Psychische Belastung durch Lockdown Psychische Belastung durch Lockdown: Psychologin aus Halle gibt Tipps für den Alltag

Halle (Saale) - Der Lockdown zerrt an den Nerven: keine Partys, keine Restaurant- oder Barbesuche, kein Fitnessstudio zum Ausgleich. Stattdessen: Kontaktverbote und Isolation - mitten im tristen Herbst. Was passieren kann, wenn November-Blues und Lagerkoller aufeinandertreffen und welche Tipps es gibt, um die Ausnahmesituation möglichst angst- und stressfrei zu überstehen, sagtt Annegret Wolf, Psychologin an der Uni Halle.
Lockdown bringt Herausforderungen mit sich
Der Mensch ist ein soziales Wesen. Er hat ein Bedürfnis nach Nähe und Gruppenzugehörigkeit. Kann er diese Bedürfnisse nicht stillen, mit persönlichen Gesprächen bis hin zu Umarmungen, sind Probleme vorprogrammiert. Welche dabei in einem Lockdown entstehen, hänge von den konkreten Maßnahmen ab. „Je stärker sie in den Alltag eingreifen, desto stärker sind die psychologischen Kollateralschäden“, sagt Psychologin Annegret Wolf.

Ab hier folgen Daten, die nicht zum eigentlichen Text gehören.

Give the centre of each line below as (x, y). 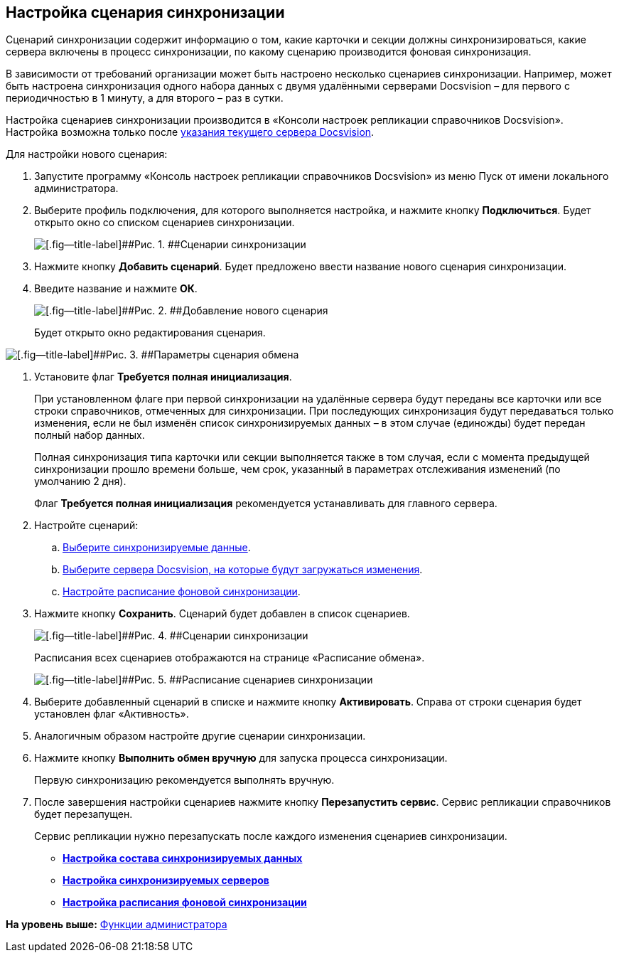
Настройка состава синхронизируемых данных (183, 858)
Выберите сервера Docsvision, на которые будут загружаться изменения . (243, 570)
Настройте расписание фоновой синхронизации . (182, 592)
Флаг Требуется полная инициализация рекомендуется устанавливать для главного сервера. (266, 504)
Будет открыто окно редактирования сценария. (150, 333)
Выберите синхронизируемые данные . (157, 548)
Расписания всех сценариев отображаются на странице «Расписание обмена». (230, 658)
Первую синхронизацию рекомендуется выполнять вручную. (184, 780)
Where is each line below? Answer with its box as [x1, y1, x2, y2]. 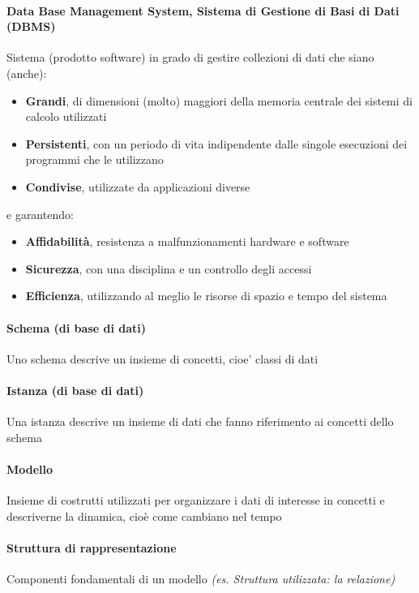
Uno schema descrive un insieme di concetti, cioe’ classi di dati [6, 350, 319, 367]
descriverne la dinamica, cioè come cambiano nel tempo [6, 507, 282, 524]
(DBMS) [6, 18, 56, 35]
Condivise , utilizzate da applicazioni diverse [25, 178, 250, 195]
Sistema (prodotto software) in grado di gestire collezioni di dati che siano [6, 49, 374, 66]
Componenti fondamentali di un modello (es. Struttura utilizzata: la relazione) [6, 570, 395, 587]
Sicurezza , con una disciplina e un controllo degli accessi [25, 260, 312, 277]
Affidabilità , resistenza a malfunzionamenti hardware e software [25, 233, 349, 250]
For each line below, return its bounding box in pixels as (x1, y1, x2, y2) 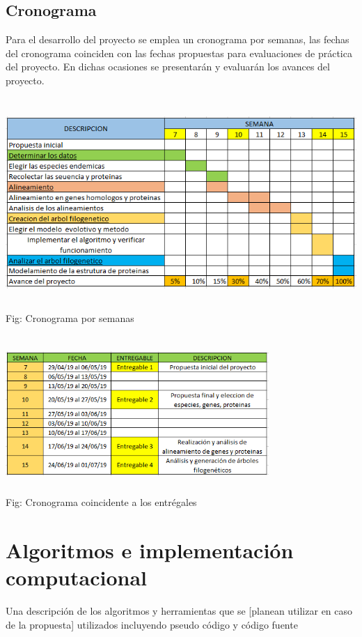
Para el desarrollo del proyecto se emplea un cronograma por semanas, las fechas (6, 32, 349, 47)
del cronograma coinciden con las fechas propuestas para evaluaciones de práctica (6, 45, 352, 60)
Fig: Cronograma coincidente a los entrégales (6, 495, 197, 509)
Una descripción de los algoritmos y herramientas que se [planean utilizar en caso (6, 604, 353, 618)
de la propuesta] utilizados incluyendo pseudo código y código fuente (6, 617, 298, 631)
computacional (6, 563, 148, 592)
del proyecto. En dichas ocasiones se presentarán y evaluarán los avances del (6, 59, 330, 74)
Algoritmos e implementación (6, 536, 294, 565)

So bringt der Lockdown einige Herausforderungen mit sich: Zum einen, so Wolf, fallen die externen Zeitgeber weg. Wöchentliche Rituale, wie Sport, das Treffen in der Bar oder der Weg zur Arbeit strukturieren im Normalfall unseren Alltag. „Durch Maßnahmen wie Home Office werden wir jetzt gezwungen, unseren Alltag neu zu strukturieren und erfinderisch zu werden.“ Zum anderen sind wir die meiste Zeit zu Hause und damit auf engstem Raum ohne viel Rückzugsmöglichkeiten.
Psychischen Problemen im Lockdown vorbeugen - verlorenen Alltag künstlich herzustellen
„Das ist ein enormer Dampfkessel“, sagt Annegret Wolf. Der „Lagerkoller“, also das Gefühl, eingeengt zu sein, führe zu einer enormen Gereiztheit, die zum Ausbruch kommen kann. Die „dunkle Jahreszeit“ kann diese Probleme noch verstärken. Durch Lichtmangel wird das Schlafhormon Melatonin stärker ausgeschüttet, wir fühlen uns antriebslos, müde und niedergeschlagen. Glückshormone werden dafür weniger ausgeschüttet.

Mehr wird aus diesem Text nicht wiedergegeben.